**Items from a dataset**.

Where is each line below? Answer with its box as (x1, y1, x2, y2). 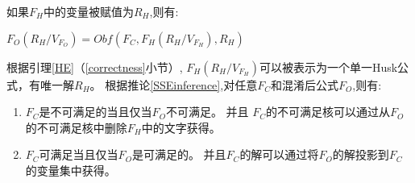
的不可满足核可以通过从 (266, 103, 391, 120)
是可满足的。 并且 (131, 146, 226, 163)
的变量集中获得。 (25, 161, 116, 178)
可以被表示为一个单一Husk (259, 58, 398, 75)
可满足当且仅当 (39, 146, 118, 163)
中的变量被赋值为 (43, 3, 134, 19)
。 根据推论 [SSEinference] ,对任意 (89, 76, 258, 93)
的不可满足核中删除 (25, 119, 127, 135)
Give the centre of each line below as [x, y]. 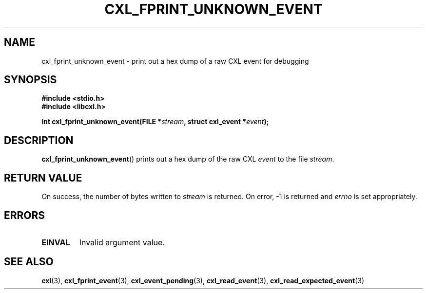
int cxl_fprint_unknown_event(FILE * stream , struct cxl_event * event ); [155, 122]
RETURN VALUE [43, 178]
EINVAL [56, 242]
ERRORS [25, 215]
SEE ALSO [29, 262]
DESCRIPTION [39, 140]
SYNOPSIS [30, 80]
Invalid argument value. [122, 242]
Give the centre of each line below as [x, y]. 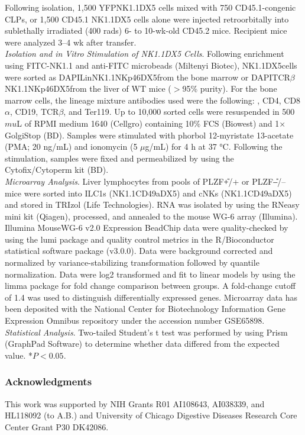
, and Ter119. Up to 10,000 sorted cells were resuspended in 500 [179, 112]
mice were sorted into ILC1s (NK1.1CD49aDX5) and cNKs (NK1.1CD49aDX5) [148, 193]
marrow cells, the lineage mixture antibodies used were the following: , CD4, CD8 [153, 100]
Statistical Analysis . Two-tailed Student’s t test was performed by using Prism [146, 332]
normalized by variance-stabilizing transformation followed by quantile [132, 262]
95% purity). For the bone [230, 88]
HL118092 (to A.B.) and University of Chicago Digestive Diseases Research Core [151, 415]
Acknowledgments [48, 381]
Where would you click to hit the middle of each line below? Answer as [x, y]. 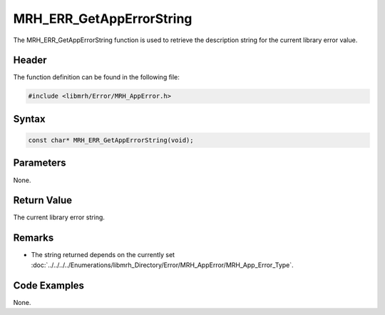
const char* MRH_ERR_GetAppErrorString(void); [111, 140]
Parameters [40, 163]
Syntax [29, 119]
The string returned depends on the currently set [103, 255]
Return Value [43, 200]
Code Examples [49, 285]
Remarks [34, 238]
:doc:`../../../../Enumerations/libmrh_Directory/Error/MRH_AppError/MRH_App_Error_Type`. [162, 265]
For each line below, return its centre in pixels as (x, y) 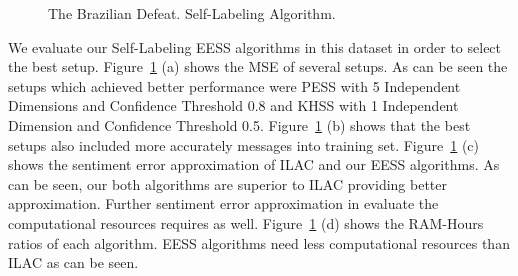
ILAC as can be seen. (73, 262)
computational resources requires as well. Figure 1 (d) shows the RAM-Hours (246, 222)
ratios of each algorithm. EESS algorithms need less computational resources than (259, 242)
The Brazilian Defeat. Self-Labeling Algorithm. (192, 13)
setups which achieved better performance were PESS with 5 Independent (234, 85)
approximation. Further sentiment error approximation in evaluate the (223, 203)
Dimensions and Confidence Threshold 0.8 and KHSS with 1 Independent (233, 105)
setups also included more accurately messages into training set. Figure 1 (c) (244, 144)
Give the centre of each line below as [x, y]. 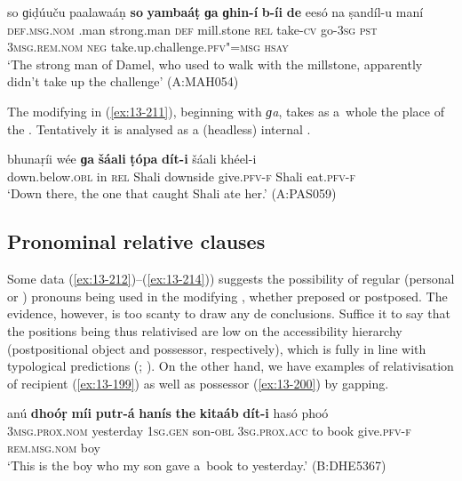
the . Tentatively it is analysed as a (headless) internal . [159, 128]
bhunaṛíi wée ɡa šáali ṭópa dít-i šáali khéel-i [132, 159]
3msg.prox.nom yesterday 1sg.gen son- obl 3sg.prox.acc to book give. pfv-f [209, 430]
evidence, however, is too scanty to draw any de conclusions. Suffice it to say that [229, 313]
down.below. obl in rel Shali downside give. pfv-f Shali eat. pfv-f [181, 176]
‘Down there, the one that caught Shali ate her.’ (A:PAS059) [172, 193]
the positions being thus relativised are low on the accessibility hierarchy [205, 330]
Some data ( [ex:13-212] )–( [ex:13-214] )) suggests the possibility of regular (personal [231, 279]
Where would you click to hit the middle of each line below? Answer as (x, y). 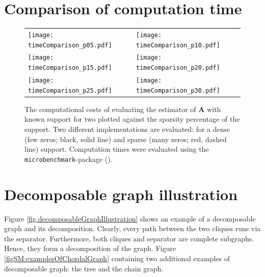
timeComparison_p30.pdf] (178, 90)
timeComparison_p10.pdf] (178, 45)
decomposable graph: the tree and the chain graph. (84, 268)
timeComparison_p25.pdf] (70, 90)
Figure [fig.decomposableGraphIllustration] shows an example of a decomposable (130, 218)
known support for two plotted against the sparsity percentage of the (132, 119)
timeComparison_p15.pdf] (70, 68)
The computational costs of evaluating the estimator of (110, 109)
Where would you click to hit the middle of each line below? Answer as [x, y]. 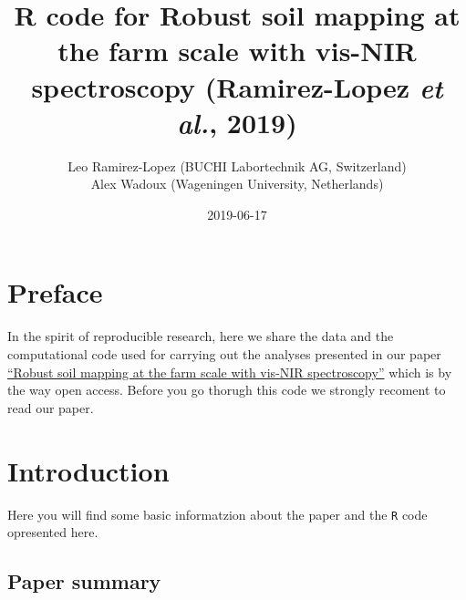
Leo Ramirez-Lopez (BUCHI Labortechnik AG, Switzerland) [237, 166]
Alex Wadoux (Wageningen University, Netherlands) [237, 184]
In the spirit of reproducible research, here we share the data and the [201, 336]
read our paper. [51, 407]
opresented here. [53, 532]
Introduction [88, 470]
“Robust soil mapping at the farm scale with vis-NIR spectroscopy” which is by [230, 372]
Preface [55, 292]
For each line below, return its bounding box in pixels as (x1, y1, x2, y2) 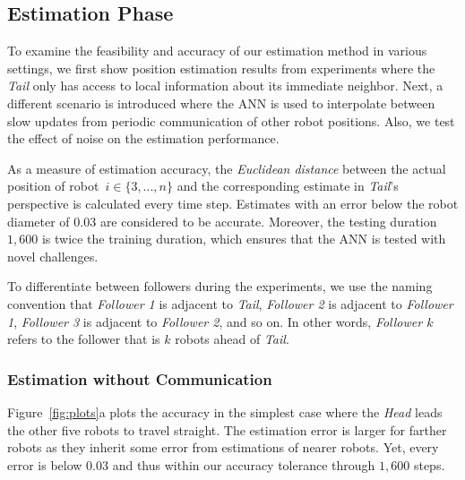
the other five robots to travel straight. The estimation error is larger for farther (7, 420, 447, 439)
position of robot (7, 176, 99, 195)
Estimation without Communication (7, 367, 272, 390)
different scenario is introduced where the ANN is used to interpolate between (7, 93, 435, 112)
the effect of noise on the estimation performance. (7, 129, 280, 148)
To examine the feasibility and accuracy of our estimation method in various (7, 41, 427, 60)
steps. (413, 455, 445, 474)
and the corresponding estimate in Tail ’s (177, 176, 399, 195)
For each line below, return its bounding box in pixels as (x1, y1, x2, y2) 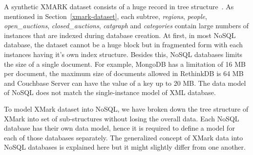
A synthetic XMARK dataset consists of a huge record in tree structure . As (4, 1, 234, 11)
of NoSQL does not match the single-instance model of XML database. (4, 87, 216, 97)
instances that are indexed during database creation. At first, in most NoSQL (4, 30, 236, 40)
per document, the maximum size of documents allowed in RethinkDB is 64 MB (4, 68, 244, 78)
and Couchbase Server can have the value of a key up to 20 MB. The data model (4, 77, 246, 88)
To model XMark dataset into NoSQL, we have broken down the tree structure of (4, 103, 249, 114)
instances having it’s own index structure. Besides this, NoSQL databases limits (4, 49, 243, 59)
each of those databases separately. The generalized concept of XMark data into (4, 132, 243, 142)
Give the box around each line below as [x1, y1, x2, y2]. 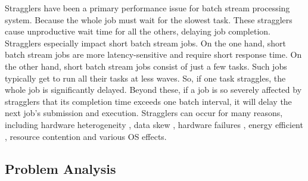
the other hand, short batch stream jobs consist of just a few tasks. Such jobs [5, 60, 287, 72]
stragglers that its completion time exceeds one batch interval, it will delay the [5, 95, 292, 107]
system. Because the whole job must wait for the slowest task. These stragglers [5, 13, 293, 26]
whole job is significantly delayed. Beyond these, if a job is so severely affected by [5, 83, 302, 96]
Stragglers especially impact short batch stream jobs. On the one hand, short [5, 36, 286, 49]
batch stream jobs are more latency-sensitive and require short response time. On [5, 48, 302, 61]
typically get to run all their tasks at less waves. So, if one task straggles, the [5, 71, 286, 84]
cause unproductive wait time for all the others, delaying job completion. [5, 25, 270, 38]
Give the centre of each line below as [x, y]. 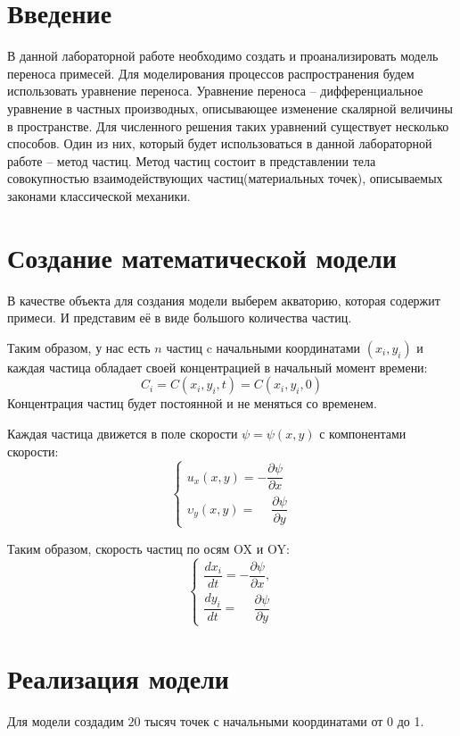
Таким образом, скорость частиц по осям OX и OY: [148, 548]
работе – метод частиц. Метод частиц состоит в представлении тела [192, 160]
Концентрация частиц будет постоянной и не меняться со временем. [192, 403]
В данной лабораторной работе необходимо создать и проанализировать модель [223, 56]
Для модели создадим [66, 721]
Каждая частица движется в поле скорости [123, 433]
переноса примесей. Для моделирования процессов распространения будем [211, 73]
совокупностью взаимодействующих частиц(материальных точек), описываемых [225, 178]
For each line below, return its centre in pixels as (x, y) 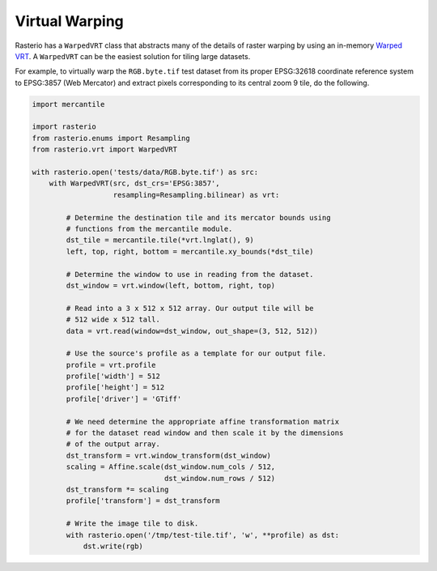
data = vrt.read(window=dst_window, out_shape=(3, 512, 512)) (192, 331)
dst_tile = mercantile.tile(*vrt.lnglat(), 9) (160, 240)
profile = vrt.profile (111, 365)
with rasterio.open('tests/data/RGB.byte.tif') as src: (145, 173)
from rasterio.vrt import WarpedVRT (105, 149)
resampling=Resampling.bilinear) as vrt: (196, 195)
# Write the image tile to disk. (132, 524)
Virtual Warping (70, 21)
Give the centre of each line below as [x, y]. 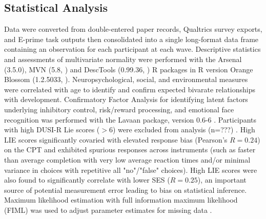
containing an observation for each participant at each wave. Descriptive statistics [132, 49]
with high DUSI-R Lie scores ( [52, 130]
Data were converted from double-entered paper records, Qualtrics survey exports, [133, 29]
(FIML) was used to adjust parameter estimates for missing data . [108, 210]
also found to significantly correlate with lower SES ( [87, 180]
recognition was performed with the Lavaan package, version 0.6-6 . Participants [130, 119]
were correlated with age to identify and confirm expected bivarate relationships [130, 89]
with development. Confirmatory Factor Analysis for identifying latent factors [126, 99]
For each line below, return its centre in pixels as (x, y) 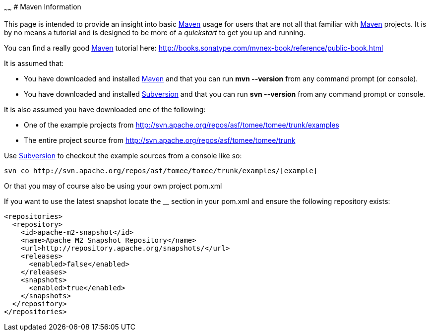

**REQUIRED ACTION**.
The expected output is the lines above from the one containing "computational resources requires" to the one containing "3msg.prox.nom yesterday 1sg.gen", both ends included, reproduced exactly with every picture left out.

**EXPECTED ANSWER**.
computational resources requires as well. Figure 1 (d) shows the RAM-Hours (246, 222)
ratios of each algorithm. EESS algorithms need less computational resources than (259, 242)
The Brazilian Defeat. Self-Labeling Algorithm. (192, 13)
setups which achieved better performance were PESS with 5 Independent (234, 85)
approximation. Further sentiment error approximation in evaluate the (223, 203)
Dimensions and Confidence Threshold 0.8 and KHSS with 1 Independent (233, 105)
setups also included more accurately messages into training set. Figure 1 (c) (244, 144)
Give the centre of each line below as [x, y]. 
the . Tentatively it is analysed as a (headless) internal . [159, 128]
bhunaṛíi wée ɡa šáali ṭópa dít-i šáali khéel-i [132, 159]
3msg.prox.nom yesterday 1sg.gen son- obl 3sg.prox.acc to book give. pfv-f [209, 430]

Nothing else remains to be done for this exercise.